Dependency Hell with Cabal | Mathematics and Machines

haskell

Today I got my first true taste of dependency hell in Haskell, via cabal install (as expected). Actually it is rather easy to land in hell by attempting to cabal install anything outside of the batteries-included Haskell Platform, which is inevitable given that we all eventually want to use the latest of this-or-that package.

My particular issue was kind of interesting: I wanted to use packages A, B, and C in the same source file, but B expected version A1 of A and C wanted version A2 of A. The particular object that they both wanted was a data type D, which had the same name in both A1 and A2. The language does not seem to permit invoking D twice (once from A1 and again from A2), so the needs of B and C could not be appeased simultaneously. Fortunately package B turned out to have a newer version that depended on A1 (the newest version) instead, thus dodging the problem in this instance. This is an example of a problem pointed out here.

There has apparently already been a lot of talk about dependency hell with Cabal. Some have identified upper bounds on versions as part of the problem, but there is also recognition that more fundamental forces are at play. Fundamentally, in cabal you cannot build the same package twice with different sets of dependencies. This smells like broken behavior to me.

Possible solutions include using snapshots of something more-or-less like the Haskell Platform. This is appealing in the sense that a given package could be determined to be “known compatible” with various versions of a standard platform, and unappealing in the sense that much of the “latest and greatest” will not make it into a public version of such a platform anytime soon (without resources that probably do not exist), significantly hindering new development. This seems like a good idea only for local Hackage installs or similar.
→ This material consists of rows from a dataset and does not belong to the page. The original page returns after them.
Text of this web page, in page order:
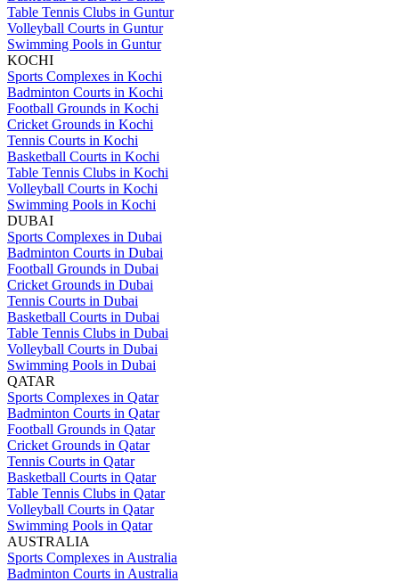
Table Tennis Clubs in Guntur
Volleyball Courts in Guntur
Swimming Pools in Guntur
KOCHI
Sports Complexes in Kochi
Badminton Courts in Kochi
Football Grounds in Kochi
Cricket Grounds in Kochi
Tennis Courts in Kochi
Basketball Courts in Kochi
Table Tennis Clubs in Kochi
Volleyball Courts in Kochi
Swimming Pools in Kochi
DUBAI
Sports Complexes in Dubai
Badminton Courts in Dubai
Football Grounds in Dubai
Cricket Grounds in Dubai
Tennis Courts in Dubai
Basketball Courts in Dubai
Table Tennis Clubs in Dubai
Volleyball Courts in Dubai
Swimming Pools in Dubai
QATAR
Sports Complexes in Qatar
Badminton Courts in Qatar
Football Grounds in Qatar
Cricket Grounds in Qatar
Tennis Courts in Qatar
Basketball Courts in Qatar
Table Tennis Clubs in Qatar
Volleyball Courts in Qatar
Swimming Pools in Qatar
AUSTRALIA
Sports Complexes in Australia
Badminton Courts in Australia
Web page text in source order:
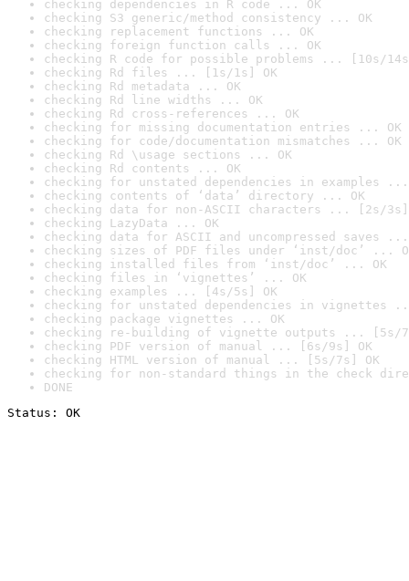
checking dependencies in R code ... OK
checking S3 generic/method consistency ... OK
checking replacement functions ... OK
checking foreign function calls ... OK
checking R code for possible problems ... [10s/
checking Rd files ... [1s/1s] OK
checking Rd metadata ... OK
checking Rd line widths ... OK
checking Rd cross-references ... OK
checking for missing documentation entries ... OK
checking for code/documentation mismatches ... OK
checking Rd \usage sections ... OK
checking Rd contents ... OK
checking for unstated dependencies in examples ...
checking contents of ‘data’ directory ... OK
checking data for non-ASCII characters ... [2s/3s]
checking LazyData ... OK
checking data for ASCII and uncompressed saves ...
checking sizes of PDF files under ‘inst/doc’ ...
checking installed files from ‘inst/doc’ ... OK
checking files in ‘vignettes’ ... OK
checking examples ... [4s/5s] OK
checking for unstated dependencies in vignettes
checking package vignettes ... OK
checking re-building of vignette outputs ... [5s/
checking PDF version of manual ... [6s/9s] OK
checking HTML version of manual ... [5s/7s] OK
checking for non-standard things in the check
DONE
Status: OK
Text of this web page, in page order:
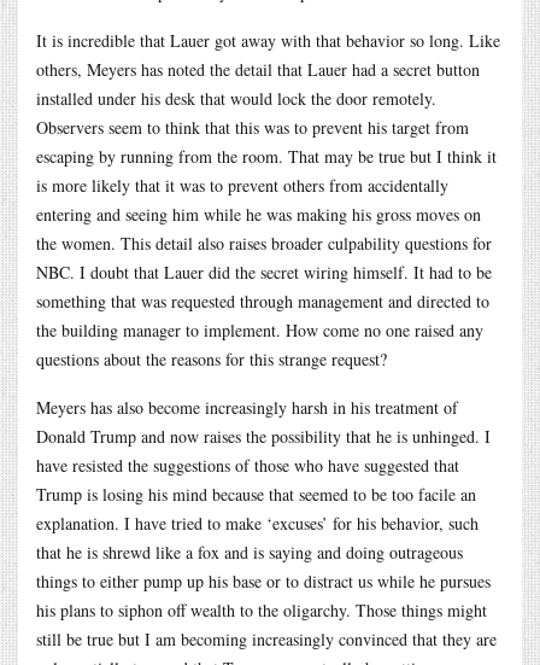
It is incredible that Lauer got away with that behavior so long. Like
others, Meyers has noted the detail that Lauer had a secret button
installed under his desk that would lock the door remotely.
Observers seem to think that this was to prevent his target from
escaping by running from the room. That may be true but I think it
is more likely that it was to prevent others from accidentally
entering and seeing him while he was making his gross moves on
the women. This detail also raises broader culpability questions for
NBC. I doubt that Lauer did the secret wiring himself. It had to be
something that was requested through management and directed to
the building manager to implement. How come no one raised any
questions about the reasons for this strange request?
Meyers has also become increasingly harsh in his treatment of
Donald Trump and now raises the possibility that he is unhinged. I
have resisted the suggestions of those who have suggested that
Trump is losing his mind because that seemed to be too facile an
explanation. I have tried to make ‘excuses’ for his behavior, such
that he is shrewd like a fox and is saying and doing outrageous
things to either pump up his base or to distract us while he pursues
his plans to siphon off wealth to the oligarchy. Those things might
still be true but I am becoming increasingly convinced that they are
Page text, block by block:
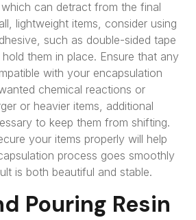
can detract from the final
lightweight items, consider using
such as double-sided tape
them in place. Ensure that any
with your encapsulation
chemical reactions or
or heavier items, additional
to keep them from shifting.
your items properly will help
process goes smoothly
is both beautiful and stable.
Pouring Resin
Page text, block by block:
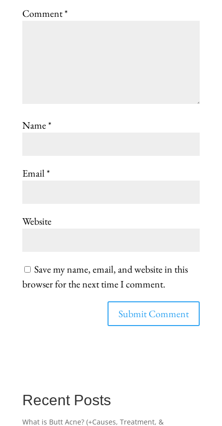
Comment*
Name*
Email*
Website
Save my name, email, and website in this
browser for the next time I comment.
Recent Posts
What is Butt Acne? (+Causes, Treatment, &
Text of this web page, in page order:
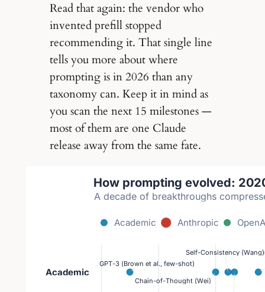
Read that again: the vendor who
invented prefill stopped
recommending it. That single line
tells you more about where
prompting is in 2026 than any
taxonomy can. Keep it in mind as
you scan the next 15 milestones —
most of them are one Claude
release away from the same fate.
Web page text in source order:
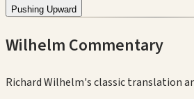
Pushing Upward
Wilhelm Commentary
Richard Wilhelm's classic translation
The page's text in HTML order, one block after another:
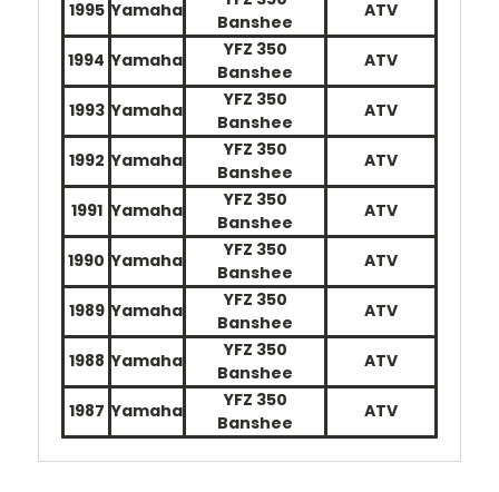
1995 Yamaha
Banshee
ATV
1994 Yamaha
YFZ 350
Banshee
ATV
1993 Yamaha
YFZ 350
Banshee
ATV
1992 Yamaha
YFZ 350
Banshee
ATV
1991 Yamaha
YFZ 350
Banshee
ATV
1990 Yamaha
YFZ 350
Banshee
ATV
1989 Yamaha
YFZ 350
Banshee
ATV
1988 Yamaha
YFZ 350
Banshee
ATV
1987 Yamaha
YFZ 350
Banshee
ATV
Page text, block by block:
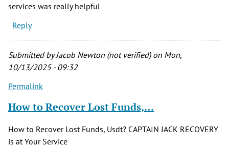
services was really helpful
Reply
Submitted byJacob Newton (not verified)on Mon,
10/13/2025 - 09:32
Permalink
How to Recover Lost Funds,…
How to Recover Lost Funds, Usdt? CAPTAIN JACK RECOVERY
is at Your Service
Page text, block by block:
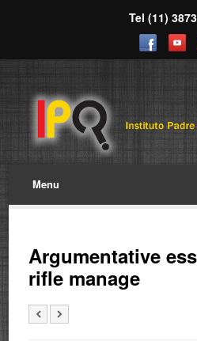
Tel (11)
Menu
Argumentative
rifle manage
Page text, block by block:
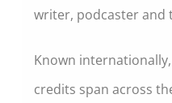
writer, podcaster and
Known
credits span across
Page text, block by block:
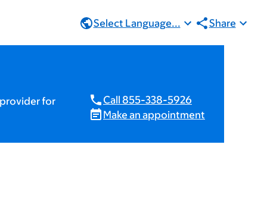
Select Language... Share
for
Call 855-338-5926
Make an appointment
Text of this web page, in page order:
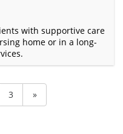
with supportive care
home or in a long-
3 »
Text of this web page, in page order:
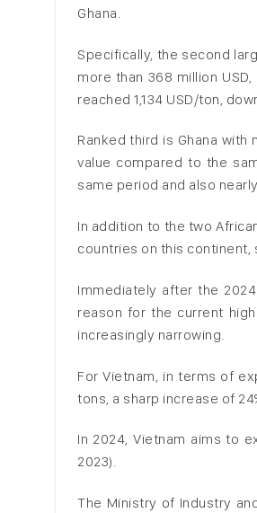
Ghana.
Specifically, the second
more than 368 million
reached 1,134 USD/ton,
Ranked third is Ghana with
value compared to the
same period and also
In addition to the two
countries on this continent,
Immediately after the
reason for the current
increasingly narrowing.
For Vietnam, in terms of
tons, a sharp increase of
In 2024, Vietnam aims to
2023).
The Ministry of Industry

A lot of people have argued for relaxing or dropping upper bounds on versions, but this practically guarantees future breakage somewhere due to API changes. I know that one argument says that there should be relaxed/nonexistent upper bounds for reasons of propagating security updates from dependencies up to their ancestors. To me this throws out the baby with the bathwater: one loses any guarantee that the dependency is “known good” to the ancestor, so the software may not compile/work at all after the dependency upgrade! (in which case security is irrelevant anyway)

No, I would rather depend on packages that can tell me exactly which versions of which libraries they are known to successfully compile against, and those dependencies should have known good dependencies as well, etc. Such a “strict” approach to dependency management means that packages must guarantee that they will not break upon a permissible version bump (specified by the package!) of some dependency. In the correct sort of system, a computer should be able to check for “known good” dependencies automatically - no guesswork involved. If two packages depend on different versions of the same dependency, those two versions should be installed side-by-side. Furthermore, in a future world these sets of “known good” dependencies per package could be published and shared online, reducing the workload to determine the known-good versions.

This is the best I’ve found so far regarding how to fix such issues in a sensible and reliable way. “[…i]f a package builds correctly on your system, this is because you specified the dependency explicitly.” Yay!